## Data
--------------------------------

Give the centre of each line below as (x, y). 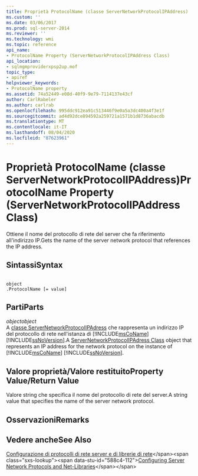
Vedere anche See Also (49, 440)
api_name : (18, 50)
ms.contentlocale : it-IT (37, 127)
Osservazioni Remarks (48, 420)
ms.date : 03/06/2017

--------------------------------

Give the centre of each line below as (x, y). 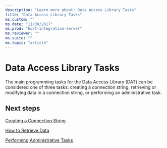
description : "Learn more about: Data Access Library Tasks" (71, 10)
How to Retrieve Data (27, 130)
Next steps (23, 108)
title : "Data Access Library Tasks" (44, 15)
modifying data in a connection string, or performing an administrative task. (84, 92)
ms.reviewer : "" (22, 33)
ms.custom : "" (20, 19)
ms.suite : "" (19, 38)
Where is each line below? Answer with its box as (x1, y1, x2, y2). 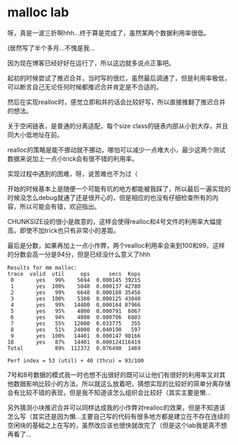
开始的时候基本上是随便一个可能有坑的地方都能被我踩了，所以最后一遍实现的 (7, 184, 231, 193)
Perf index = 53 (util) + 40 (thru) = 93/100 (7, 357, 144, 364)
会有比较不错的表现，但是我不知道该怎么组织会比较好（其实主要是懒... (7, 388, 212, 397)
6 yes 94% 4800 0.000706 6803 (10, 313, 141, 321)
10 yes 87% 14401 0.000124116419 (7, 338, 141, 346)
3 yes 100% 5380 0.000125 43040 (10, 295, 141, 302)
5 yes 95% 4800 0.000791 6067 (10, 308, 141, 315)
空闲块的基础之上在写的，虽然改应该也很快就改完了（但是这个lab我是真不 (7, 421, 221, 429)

--------------------------------

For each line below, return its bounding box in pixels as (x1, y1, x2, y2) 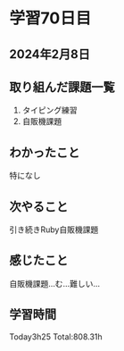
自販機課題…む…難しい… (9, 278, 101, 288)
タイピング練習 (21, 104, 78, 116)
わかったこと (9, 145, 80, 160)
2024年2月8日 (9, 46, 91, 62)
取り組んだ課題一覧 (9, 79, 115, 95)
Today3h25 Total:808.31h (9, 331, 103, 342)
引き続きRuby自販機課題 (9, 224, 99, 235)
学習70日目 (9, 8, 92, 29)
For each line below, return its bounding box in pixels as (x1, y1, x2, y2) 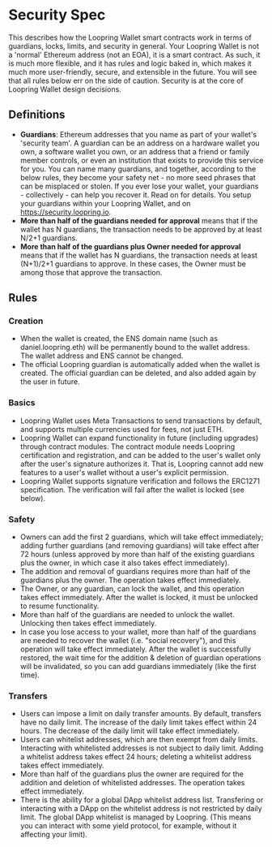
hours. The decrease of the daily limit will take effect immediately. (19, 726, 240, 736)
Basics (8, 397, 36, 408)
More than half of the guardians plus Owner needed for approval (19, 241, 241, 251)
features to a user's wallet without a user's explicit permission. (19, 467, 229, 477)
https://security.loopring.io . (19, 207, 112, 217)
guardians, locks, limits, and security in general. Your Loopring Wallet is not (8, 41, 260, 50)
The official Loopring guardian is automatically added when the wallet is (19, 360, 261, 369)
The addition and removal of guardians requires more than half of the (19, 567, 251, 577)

--------------------------------

## Problem to work on
Some lines above contain the word "half". Copy each of them.

## The completed task
More than half of the guardians plus Owner needed for approval (19, 241, 241, 251)
The addition and removal of guardians requires more than half of the (19, 567, 251, 577)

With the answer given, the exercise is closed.